_Task requirements_: Here the job is to print only the lines from the one containing "action will also" to the end of the entries, both included, exactly as they stand, with pictures excluded.

┌────────

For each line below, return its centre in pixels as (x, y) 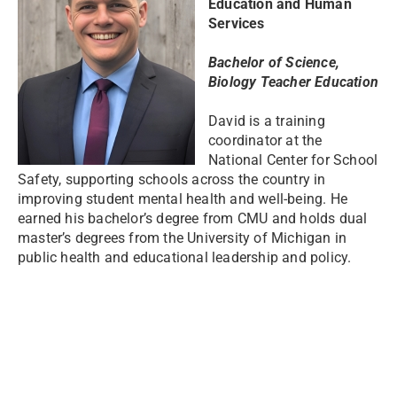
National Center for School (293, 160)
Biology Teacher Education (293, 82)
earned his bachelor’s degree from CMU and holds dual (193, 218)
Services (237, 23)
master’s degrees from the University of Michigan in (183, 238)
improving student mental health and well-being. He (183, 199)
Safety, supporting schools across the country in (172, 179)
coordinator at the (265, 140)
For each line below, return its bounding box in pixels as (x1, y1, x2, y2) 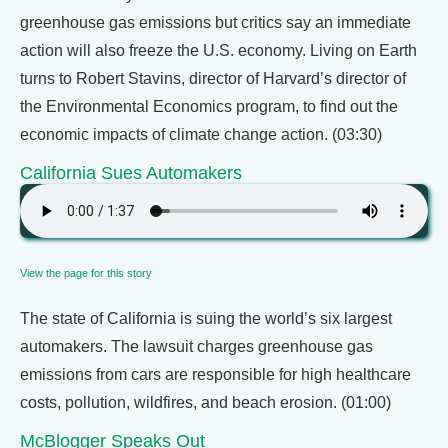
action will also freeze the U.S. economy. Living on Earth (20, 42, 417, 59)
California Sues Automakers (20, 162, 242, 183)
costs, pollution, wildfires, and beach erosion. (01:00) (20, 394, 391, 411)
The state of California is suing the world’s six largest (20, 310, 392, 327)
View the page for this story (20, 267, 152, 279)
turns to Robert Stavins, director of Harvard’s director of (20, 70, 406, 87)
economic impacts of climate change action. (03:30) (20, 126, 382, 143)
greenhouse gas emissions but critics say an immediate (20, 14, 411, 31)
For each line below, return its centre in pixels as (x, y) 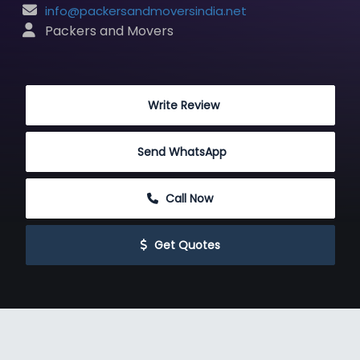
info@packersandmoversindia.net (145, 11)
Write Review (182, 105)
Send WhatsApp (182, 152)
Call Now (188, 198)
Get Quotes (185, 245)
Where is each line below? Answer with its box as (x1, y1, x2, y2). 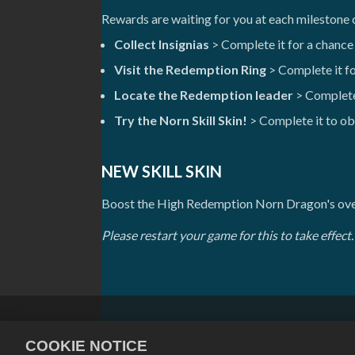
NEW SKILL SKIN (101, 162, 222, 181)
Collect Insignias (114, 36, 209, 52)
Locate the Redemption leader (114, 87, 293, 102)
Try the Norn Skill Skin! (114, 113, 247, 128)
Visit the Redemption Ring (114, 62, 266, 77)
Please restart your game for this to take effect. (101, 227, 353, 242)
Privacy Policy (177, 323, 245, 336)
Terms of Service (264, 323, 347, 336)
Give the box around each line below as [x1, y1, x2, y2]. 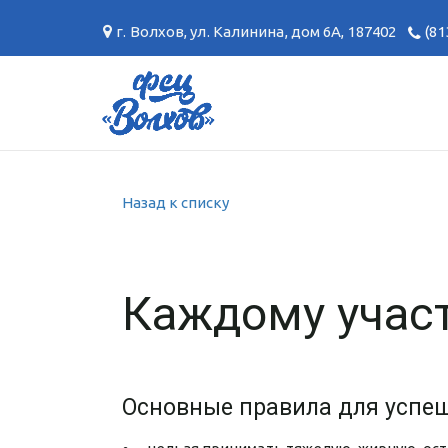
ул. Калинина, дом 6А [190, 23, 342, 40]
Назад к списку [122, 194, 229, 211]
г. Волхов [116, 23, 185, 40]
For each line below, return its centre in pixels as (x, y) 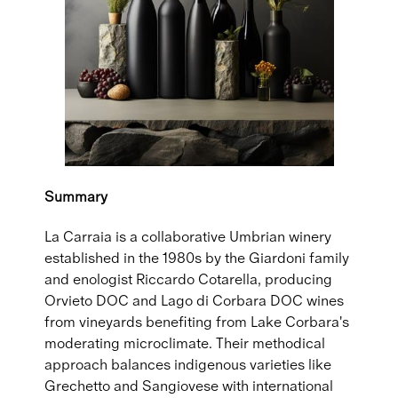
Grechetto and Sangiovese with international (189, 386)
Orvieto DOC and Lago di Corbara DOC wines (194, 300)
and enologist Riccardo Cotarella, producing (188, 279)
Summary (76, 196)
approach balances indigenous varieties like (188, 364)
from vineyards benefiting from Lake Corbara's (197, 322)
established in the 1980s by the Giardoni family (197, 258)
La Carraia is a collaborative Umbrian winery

└────────

_Answer to this problem_:
action will also freeze the U.S. economy. Living on Earth (20, 42, 417, 59)
California Sues Automakers (20, 162, 242, 183)
costs, pollution, wildfires, and beach erosion. (01:00) (20, 394, 391, 411)
The state of California is suing the world’s six largest (20, 310, 392, 327)
View the page for this story (20, 267, 152, 279)
turns to Robert Stavins, director of Harvard’s director of (20, 70, 406, 87)
economic impacts of climate change action. (03:30) (20, 126, 382, 143)
greenhouse gas emissions but critics say an immediate (20, 14, 411, 31)
For each line below, return its centre in pixels as (x, y) 
info@packersandmoversindia.net (145, 11)
Write Review (182, 105)
Send WhatsApp (182, 152)
Call Now (188, 198)
Get Quotes (185, 245)
Where is each line below? Answer with its box as (x1, y1, x2, y2). 
NEW SKILL SKIN (101, 162, 222, 181)
Collect Insignias (114, 36, 209, 52)
Locate the Redemption leader (114, 87, 293, 102)
Try the Norn Skill Skin! (114, 113, 247, 128)
Visit the Redemption Ring (114, 62, 266, 77)
Please restart your game for this to take effect. (101, 227, 353, 242)
Privacy Policy (177, 323, 245, 336)
Terms of Service (264, 323, 347, 336)
Give the box around each line below as [x1, y1, x2, y2]. 
ул. Калинина, дом 6А [190, 23, 342, 40]
Назад к списку [122, 194, 229, 211]
г. Волхов [116, 23, 185, 40]
For each line below, return its centre in pixels as (x, y) 
Grechetto and Sangiovese with international (189, 386)
Orvieto DOC and Lago di Corbara DOC wines (194, 300)
and enologist Riccardo Cotarella, producing (188, 279)
Summary (76, 196)
approach balances indigenous varieties like (188, 364)
from vineyards benefiting from Lake Corbara's (197, 322)
established in the 1980s by the Giardoni family (197, 258)
La Carraia is a collaborative Umbrian winery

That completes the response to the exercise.